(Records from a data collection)
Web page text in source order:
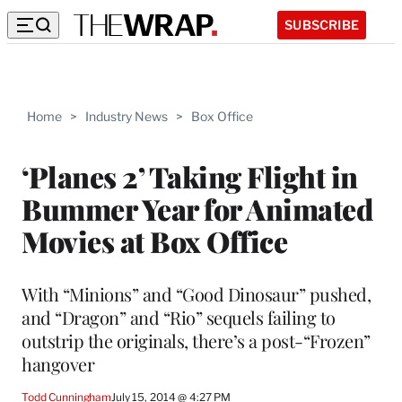
SUBSCRIBE
Home > Industry News > Box Office
‘Planes 2’ Taking Flight in
Bummer Year for Animated
Movies at Box Office
With “Minions” and “Good Dinosaur” pushed,
and “Dragon” and “Rio” sequels failing to
outstrip the originals, there’s a post-“Frozen”
hangover
Todd Cunningham July 15, 2014 @ 4:27 PM

Aim of the task ▸
Determine how many lines of the data above contain the string "Office", and answer with the number only.

Worked solution ▸
2